You can find the serial number, movie title, ratings, testimonials, and links to details in the first movie in theclass
attribute with the value "item".
(3) Robots Protocol for Douban Movie Top 250
Doesn't see Disallow: /Top250, which suggests that this page can be crawled.
(4) In the Internet world, web requests store browser information in therequest header
(Request Header).
As long as we copy down the browser information, when the crawler program simply initiates the request, it sets up a connection to therequest header
corresponding parameters to successfully masquerade as a browser.
(5) Code ideas
1) Skillful use of the developer tools' pointer tool can easily help us locate data.
2) After using the pointer tool to locate where each piece of data is located, view their patterns.
3) If the tag you want to extract has an attribute, you can use (HTML element name, HTML attribute name='') to extract it; if it doesn't have an attribute, you can find a tag with an attribute near this tag, and then do find() to extract it.
After crawling the information down through the above steps, we come to the final step of our crawler - storing the data.
(6) Storage of data
1) The syntax for calling the class DictWriter in the csv module is:(f, fieldnames)

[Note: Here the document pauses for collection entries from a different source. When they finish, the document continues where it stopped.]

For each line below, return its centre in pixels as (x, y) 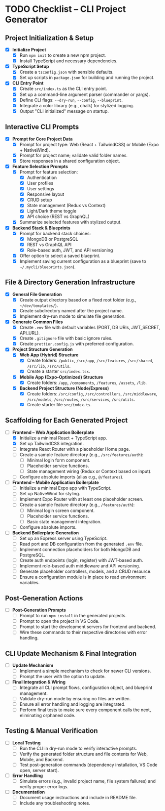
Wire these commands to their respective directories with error (83, 632)
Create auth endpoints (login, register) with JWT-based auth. (82, 560)
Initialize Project (29, 50)
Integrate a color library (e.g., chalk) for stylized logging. (77, 105)
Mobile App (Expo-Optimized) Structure (61, 377)
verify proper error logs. (44, 786)
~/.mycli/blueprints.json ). (48, 267)
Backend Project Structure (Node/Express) (64, 388)
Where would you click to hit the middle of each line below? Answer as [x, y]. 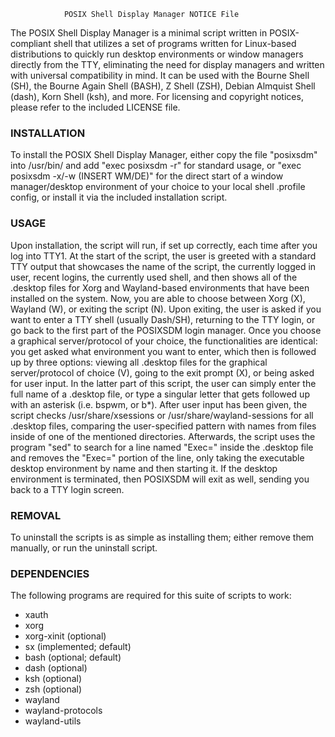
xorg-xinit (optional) [65, 636]
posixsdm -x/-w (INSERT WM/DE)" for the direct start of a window [147, 176]
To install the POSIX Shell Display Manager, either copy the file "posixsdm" [164, 155]
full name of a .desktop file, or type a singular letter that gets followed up [160, 394]
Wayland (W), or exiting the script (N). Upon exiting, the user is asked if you [166, 309]
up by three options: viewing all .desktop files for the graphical [139, 362]
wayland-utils [53, 721]
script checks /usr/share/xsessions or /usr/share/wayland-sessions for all [162, 415]
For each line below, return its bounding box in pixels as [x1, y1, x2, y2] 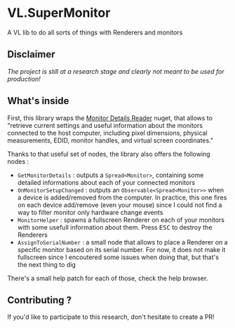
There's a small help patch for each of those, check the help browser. [7, 274, 208, 282]
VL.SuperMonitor [7, 5, 111, 21]
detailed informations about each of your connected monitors [17, 178, 195, 187]
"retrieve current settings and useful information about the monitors [7, 121, 203, 129]
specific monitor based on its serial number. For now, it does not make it [17, 245, 226, 254]
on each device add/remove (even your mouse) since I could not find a [17, 200, 222, 209]
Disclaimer [7, 48, 55, 60]
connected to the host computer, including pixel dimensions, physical [7, 129, 208, 137]
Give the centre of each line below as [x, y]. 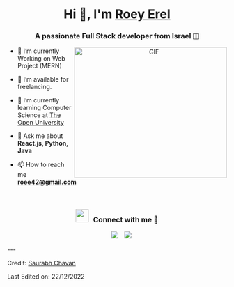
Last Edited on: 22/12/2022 [46, 276]
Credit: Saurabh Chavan [42, 263]
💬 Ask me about [40, 136]
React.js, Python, [42, 143]
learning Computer [44, 108]
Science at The [39, 115]
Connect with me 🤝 [126, 220]
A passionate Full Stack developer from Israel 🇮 [117, 36]
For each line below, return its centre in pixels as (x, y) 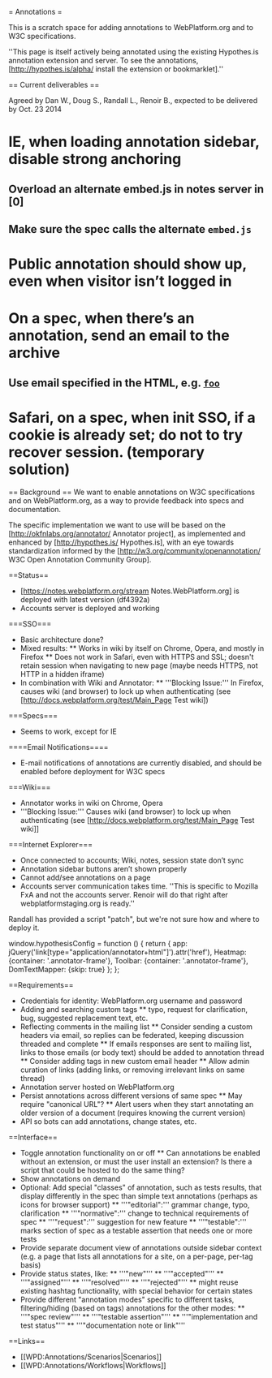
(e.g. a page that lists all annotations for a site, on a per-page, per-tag (136, 1256)
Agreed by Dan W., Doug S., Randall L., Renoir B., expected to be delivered (133, 100)
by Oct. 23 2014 (35, 109)
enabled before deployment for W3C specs (93, 771)
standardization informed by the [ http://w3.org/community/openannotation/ (135, 550)
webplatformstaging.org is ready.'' (78, 903)
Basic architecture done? (62, 639)
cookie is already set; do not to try (126, 435)
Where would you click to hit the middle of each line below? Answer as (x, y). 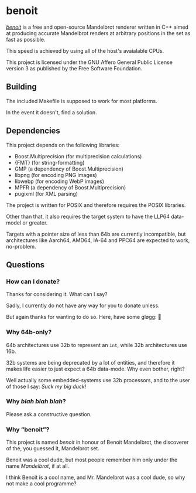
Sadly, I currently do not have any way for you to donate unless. (83, 305)
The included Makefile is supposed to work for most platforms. (82, 101)
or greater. (35, 222)
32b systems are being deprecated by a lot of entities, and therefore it (90, 362)
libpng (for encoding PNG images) (56, 175)
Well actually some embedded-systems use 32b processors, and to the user (98, 380)
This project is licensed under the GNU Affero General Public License (89, 62)
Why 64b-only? (29, 332)
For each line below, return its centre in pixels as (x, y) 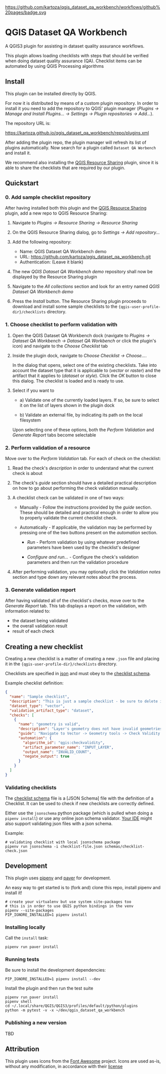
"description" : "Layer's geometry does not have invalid (78, 729)
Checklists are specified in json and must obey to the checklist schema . (78, 674)
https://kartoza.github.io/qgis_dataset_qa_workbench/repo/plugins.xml (77, 132)
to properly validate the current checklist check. (68, 518)
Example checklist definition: (34, 683)
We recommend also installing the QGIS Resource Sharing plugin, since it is (82, 162)
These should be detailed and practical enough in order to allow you (89, 513)
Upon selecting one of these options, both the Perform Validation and (83, 430)
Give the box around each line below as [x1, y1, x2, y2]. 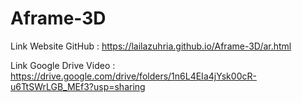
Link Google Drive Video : [10, 59, 116, 71]
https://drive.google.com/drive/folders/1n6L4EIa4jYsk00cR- [10, 70, 257, 82]
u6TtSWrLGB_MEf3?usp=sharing [10, 80, 146, 92]
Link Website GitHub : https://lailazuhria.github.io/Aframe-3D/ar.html [10, 40, 292, 52]
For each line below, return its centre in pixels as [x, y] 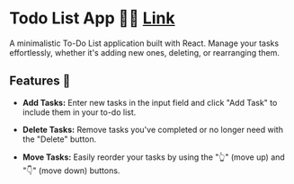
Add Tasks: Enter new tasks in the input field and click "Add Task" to [150, 102]
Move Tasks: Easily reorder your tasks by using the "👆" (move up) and [153, 157]
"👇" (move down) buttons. [71, 171]
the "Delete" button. [59, 139]
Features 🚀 [40, 81]
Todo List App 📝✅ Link [92, 18]
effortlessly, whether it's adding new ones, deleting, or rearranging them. [145, 52]
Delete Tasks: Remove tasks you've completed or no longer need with [152, 129]

In the syntax, the parameter f is the file object opened by the open() function. The argument f in the syntax is the file object opened by the open() function; the argument fieldnames is used to set the file header;
2) Implementation(f, fieldnames)
After that, you will get a DictWriter object;
3) The resulting DictWriter object can call thewriteheader()

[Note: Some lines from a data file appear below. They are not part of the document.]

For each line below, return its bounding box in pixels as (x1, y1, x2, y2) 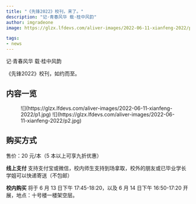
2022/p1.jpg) (20, 110, 51, 117)
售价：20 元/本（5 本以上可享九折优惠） (6, 152, 102, 159)
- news (6, 41, 22, 47)
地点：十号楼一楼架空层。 (16, 191, 78, 199)
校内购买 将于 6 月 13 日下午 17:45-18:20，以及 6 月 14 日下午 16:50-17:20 (6, 184, 182, 191)
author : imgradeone (6, 19, 54, 25)
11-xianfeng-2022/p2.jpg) (20, 117, 82, 124)
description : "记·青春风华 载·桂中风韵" (6, 14, 97, 20)
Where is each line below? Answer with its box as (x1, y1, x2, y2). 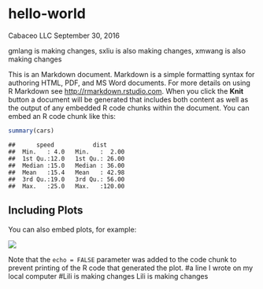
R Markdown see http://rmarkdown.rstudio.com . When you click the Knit (8, 86, 244, 95)
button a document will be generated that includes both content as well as (8, 94, 249, 104)
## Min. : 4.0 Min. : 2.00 (8, 147, 125, 156)
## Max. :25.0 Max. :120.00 (8, 182, 125, 190)
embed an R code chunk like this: (8, 111, 117, 120)
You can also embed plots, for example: (8, 224, 137, 234)
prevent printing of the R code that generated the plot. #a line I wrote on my (8, 263, 254, 272)
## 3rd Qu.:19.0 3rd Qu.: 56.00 (8, 175, 125, 183)
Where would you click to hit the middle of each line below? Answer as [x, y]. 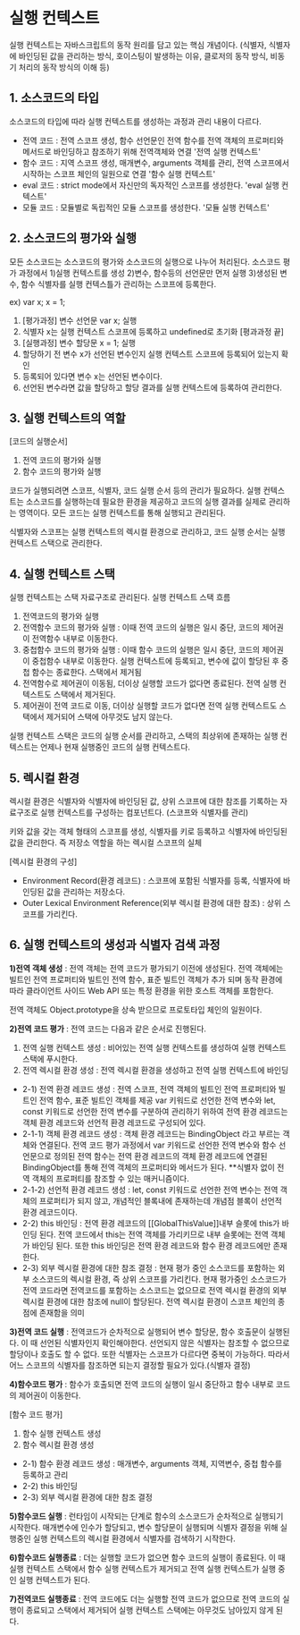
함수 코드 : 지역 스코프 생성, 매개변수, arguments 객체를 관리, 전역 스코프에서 [156, 163]
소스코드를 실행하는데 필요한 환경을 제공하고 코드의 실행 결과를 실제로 [146, 502]
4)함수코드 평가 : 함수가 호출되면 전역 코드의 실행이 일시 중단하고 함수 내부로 [142, 1384]
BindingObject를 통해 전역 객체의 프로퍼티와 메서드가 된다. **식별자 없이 [148, 1167]
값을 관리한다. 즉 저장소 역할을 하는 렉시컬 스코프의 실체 [106, 843]
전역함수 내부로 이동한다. [75, 639]
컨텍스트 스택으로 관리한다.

method, which writes the fieldnames to the first line of the csv;
4) Finally, callwriterows()
method writes multiple dictionaries to a csv file.
Running results:
Generated CSV file:
summarize
To this article on the use of python to crawl the first one hundred movie douban article is introduced to this, more related python crawl douban movie content please search for my previous articles or continue to browse the following related articles I hope that you will support me more in the future!